With the 2018 midterm elections approaching, the role of money in politics once again looms large in American political discourse. For many, shadowy super PACs, mega-donors, and dark money stand in stark contrast to the sanctity of the individual voter. Political actors recognize and deploy this, with politicians going to great lengths to avoid seeming beholden to monied interests. This, however, is not a new issue in American politics. Fears of wealth’s influence resonated in the nineteenth century as well, as electoral combatants used accusations of purchased influence to attack their opponents’ legitimacy. Even as the Civil War loomed, such rhetoric helped shape the terms of debates over the Union’s future. We see this with particular clarity in Virginia, as Virginians wrestled with secession during the secession winter. Much as opponents of slavery had long accused the “Slave Power” of wielding undemocratic political influence, those combating secession summoned fears of slave money (particularly that spent in the political arena by slave traders) to undercut disunion’s democratic legitimacy and to bolster the Union.
Slave traders and their political influence had long been an obvious rhetorical target. As the most obviously odious of all the actors within the slave system, they could be (and were) attacked with particular venom. And connection to them and their ill-gotten gains could prove damning. In 1844, Horace Greeley blamed slave traders for Martin Van Buren’s defeat in that year’s Democratic Convention, citing their desire to see Texas annexed in order to increase the prices of the enslaved, while in the 1850s a Stephen Douglas mouthpiece attacked a rival as the “the nigger traders’ candidate for President” for opposing homestead legislation.

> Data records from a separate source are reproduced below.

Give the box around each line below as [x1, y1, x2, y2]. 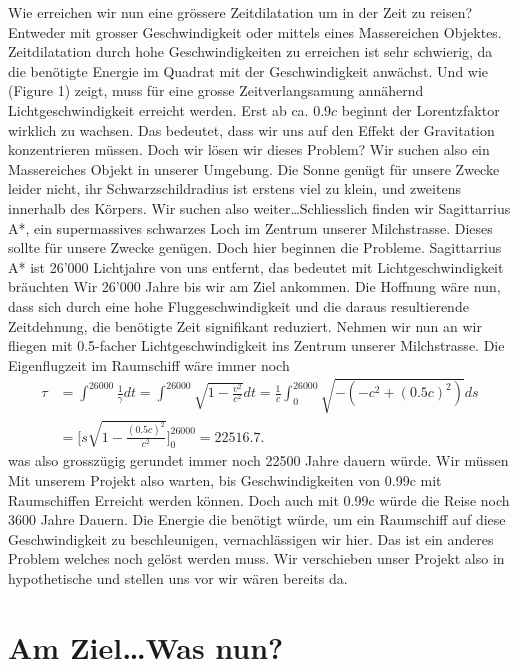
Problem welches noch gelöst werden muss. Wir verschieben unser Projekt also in [8, 548, 505, 569]
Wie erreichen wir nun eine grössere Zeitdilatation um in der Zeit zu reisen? [8, 2, 473, 22]
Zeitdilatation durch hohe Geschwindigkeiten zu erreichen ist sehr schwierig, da [8, 41, 493, 62]
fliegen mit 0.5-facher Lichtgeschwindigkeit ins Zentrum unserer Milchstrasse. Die [8, 335, 505, 356]
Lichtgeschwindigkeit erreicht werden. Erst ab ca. [8, 99, 309, 120]
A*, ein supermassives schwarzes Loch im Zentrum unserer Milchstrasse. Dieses [8, 217, 493, 238]
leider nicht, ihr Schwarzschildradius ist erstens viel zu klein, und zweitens [8, 178, 461, 199]
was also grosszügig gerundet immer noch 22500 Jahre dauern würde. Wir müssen [8, 450, 509, 471]
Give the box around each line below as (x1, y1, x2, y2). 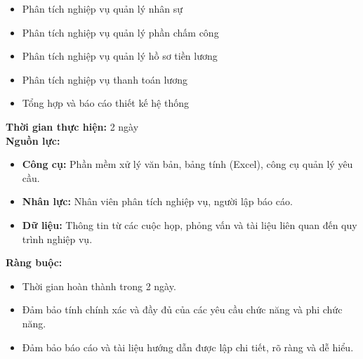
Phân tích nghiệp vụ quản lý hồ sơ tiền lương (22, 48, 218, 63)
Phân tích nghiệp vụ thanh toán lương (22, 72, 187, 86)
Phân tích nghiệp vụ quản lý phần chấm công (22, 25, 219, 39)
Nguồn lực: (6, 133, 60, 148)
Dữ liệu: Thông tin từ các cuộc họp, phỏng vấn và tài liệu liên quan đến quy (22, 217, 357, 232)
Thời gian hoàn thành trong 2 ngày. (22, 278, 176, 293)
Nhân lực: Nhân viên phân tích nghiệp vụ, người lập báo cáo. (22, 194, 293, 209)
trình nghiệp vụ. (22, 231, 93, 246)
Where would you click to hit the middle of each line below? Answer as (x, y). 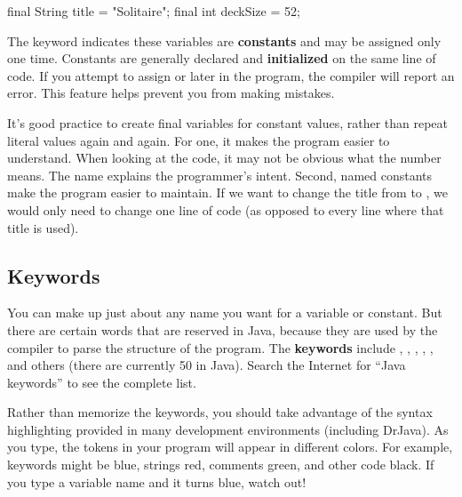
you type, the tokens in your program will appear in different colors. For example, (230, 447)
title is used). (43, 227)
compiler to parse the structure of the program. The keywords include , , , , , (220, 347)
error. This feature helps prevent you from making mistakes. (171, 93)
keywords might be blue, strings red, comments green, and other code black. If (221, 465)
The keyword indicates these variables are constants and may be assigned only (224, 40)
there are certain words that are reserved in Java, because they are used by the (223, 329)
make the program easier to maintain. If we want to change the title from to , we (227, 192)
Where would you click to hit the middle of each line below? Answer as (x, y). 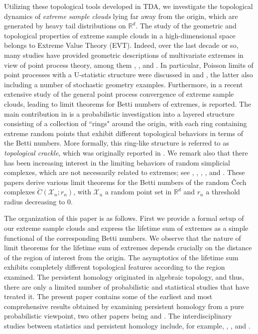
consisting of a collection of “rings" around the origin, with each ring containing (126, 123)
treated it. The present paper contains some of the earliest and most (108, 296)
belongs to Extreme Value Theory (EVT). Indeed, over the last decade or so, (121, 45)
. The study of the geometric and (186, 26)
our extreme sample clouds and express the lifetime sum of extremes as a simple (126, 228)
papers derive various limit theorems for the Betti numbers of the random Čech (125, 182)
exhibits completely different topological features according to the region (115, 267)
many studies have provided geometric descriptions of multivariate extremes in (124, 55)
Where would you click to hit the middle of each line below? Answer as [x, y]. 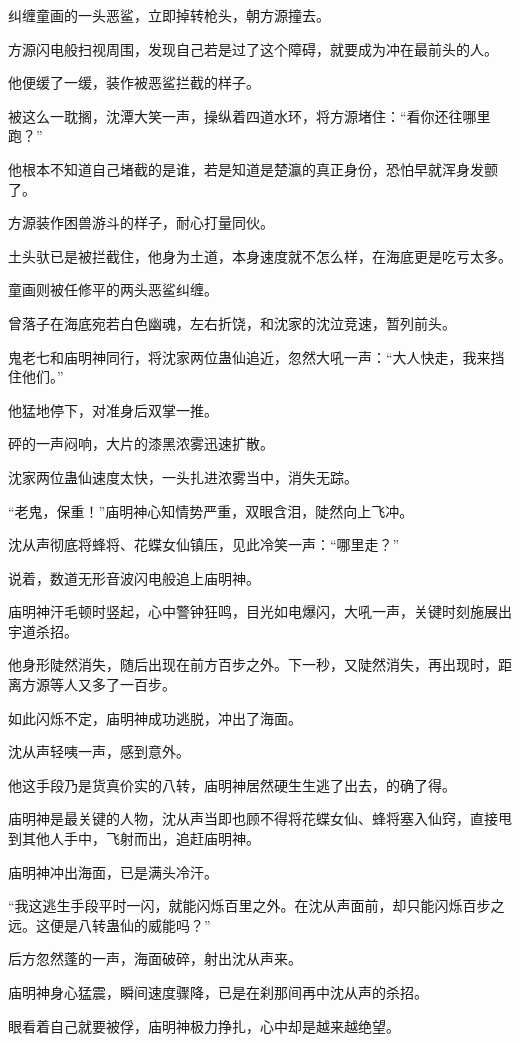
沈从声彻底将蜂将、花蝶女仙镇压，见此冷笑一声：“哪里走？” [204, 544]
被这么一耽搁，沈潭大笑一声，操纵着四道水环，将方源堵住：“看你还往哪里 [249, 115]
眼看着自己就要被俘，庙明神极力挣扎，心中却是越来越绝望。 [204, 1025]
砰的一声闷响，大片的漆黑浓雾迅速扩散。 [141, 443]
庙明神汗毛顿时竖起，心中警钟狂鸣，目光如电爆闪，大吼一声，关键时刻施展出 [260, 611]
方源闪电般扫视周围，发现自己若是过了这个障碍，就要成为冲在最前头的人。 [253, 48]
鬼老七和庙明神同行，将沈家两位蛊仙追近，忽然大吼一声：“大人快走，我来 [249, 356]
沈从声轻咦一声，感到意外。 [99, 751]

Linkages to slave commerce—and to the money generated therefrom—was a potent rhetorical tool in the parlance of the antebellum United States.
In 1860 and 1861, as state conventions assembled to debate secession, the possibility that slave traders’ lucre might influence the course of gained heightened significance. Such fears had considerable credibility even within slave states where Unionist delegates hailing from regions with lower enslaved populations clashed with their counterparts from the plantation belts.